I realize this issue is extremely personal to you and your neighbors, but I'd suggest removing comments about how much you and your neighbors spent or "donated" on this land use issue. It distracts from your argument. It's much better to stick with the facts and the law relating to the land use decision.

My opinion only. . .

I am not sure I understand Robert's concern about donations. The point I gain from the paragraph is the extent to which citizens have had to spend of their own time and treasure to attempt to do work that ought to be the responsibility of the County.

The decision the County reaches, as you point out, is too often a function of how deep one's pockets are.

I long ago learned as a civil servant that one not only must be fair, but have the appearance of being fair.

For a long time, I thought that was merely the requirement to show crocodile tears while carrying out what you planned to do all along.

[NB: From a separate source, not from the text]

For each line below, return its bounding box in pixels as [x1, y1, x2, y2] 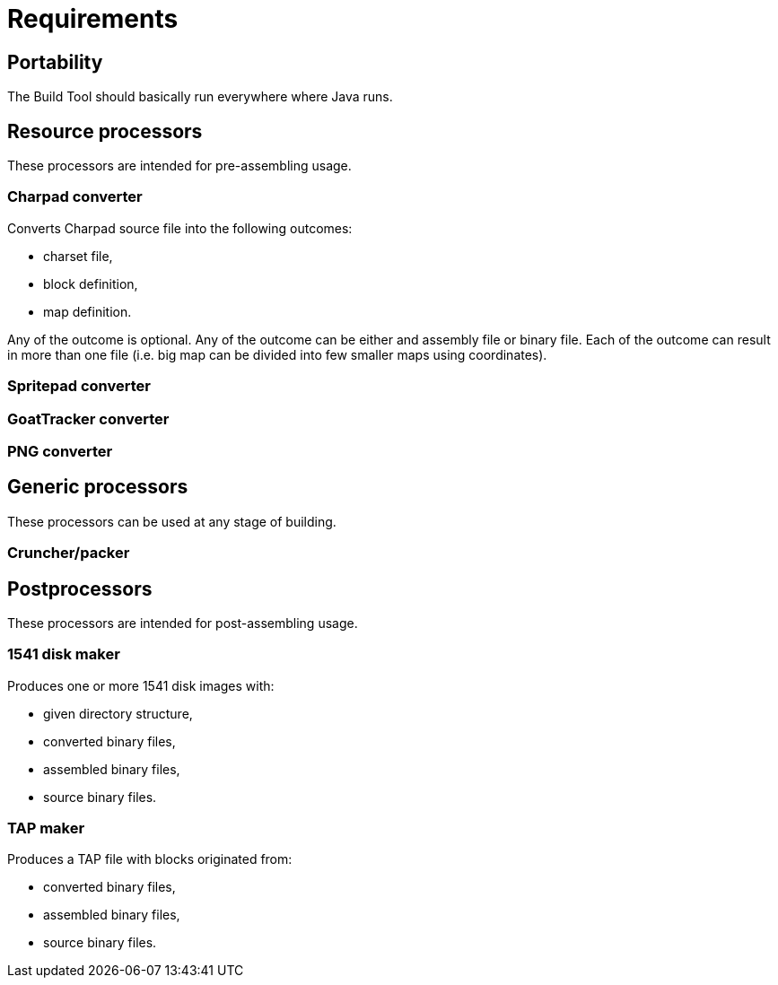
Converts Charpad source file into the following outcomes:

I see that differently now. I think if you conduct yourself fairly, sometimes you can also be fair (sort of an ethical "clothes make the person").

You received shabby treatment. That shabby treatment turns the process to shambles. The proponents themselves argue, in justififying extending Oregon's New World Order to other states, that local jurisdictions have the ability to mitigate the effects of claims. When Sam and Patti effectively prejudge (as is apparent from the conduct and discussions prior to their decision) they demonstrate that they represent Dave Hunnicutt, no us.

Robert, Richard got it right. I mentioned how much has been donated for a couple of reasons.

One, it shows the depth of concern people have about this threat to their wells and the springs that feed Spring Lake. They're putting their money where their property rights are. (without water, property isn't worth much)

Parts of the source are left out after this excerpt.